▶ Your task:
Find the line that contains "subject (8, 196, 57, 214)". Restate it and each following line exactly, through the end of the records.

::::::

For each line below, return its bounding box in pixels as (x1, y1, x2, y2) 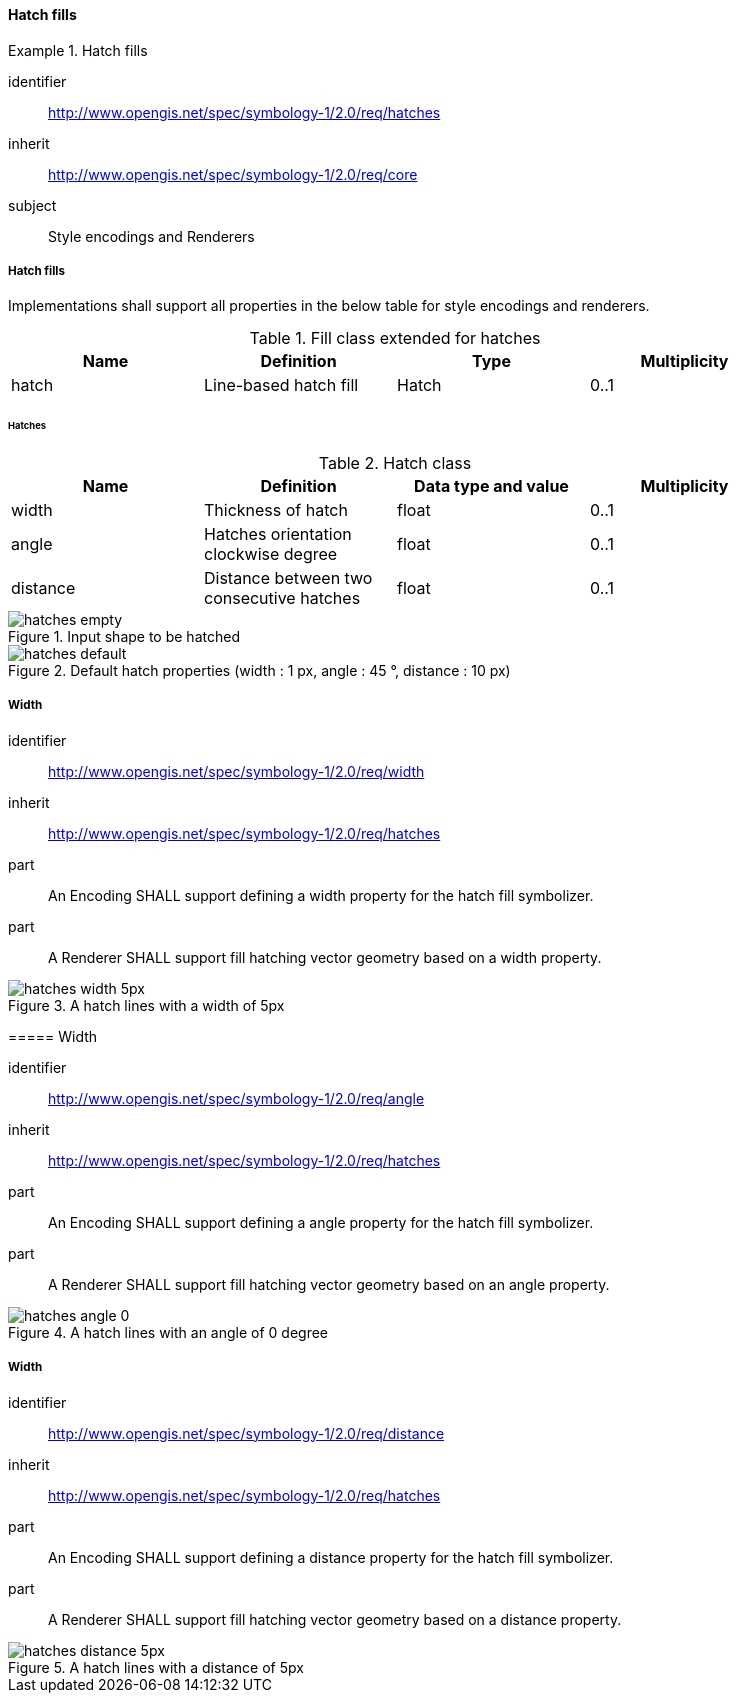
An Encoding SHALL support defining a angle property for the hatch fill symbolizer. (48, 1213, 594, 1231)
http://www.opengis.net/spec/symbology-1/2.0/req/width (48, 762, 425, 780)
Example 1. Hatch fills (8, 41, 148, 59)
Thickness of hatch (204, 500, 348, 521)
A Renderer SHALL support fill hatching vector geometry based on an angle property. (48, 1275, 610, 1293)
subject (8, 196, 57, 214)
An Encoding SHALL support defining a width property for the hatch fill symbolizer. (48, 886, 594, 904)
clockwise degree (204, 544, 338, 565)

::::::

▶ Written solution:
subject (8, 196, 57, 214)
An Encoding SHALL support defining a width property for the hatch fill symbolizer. (48, 886, 594, 904)
clockwise degree (204, 544, 338, 565)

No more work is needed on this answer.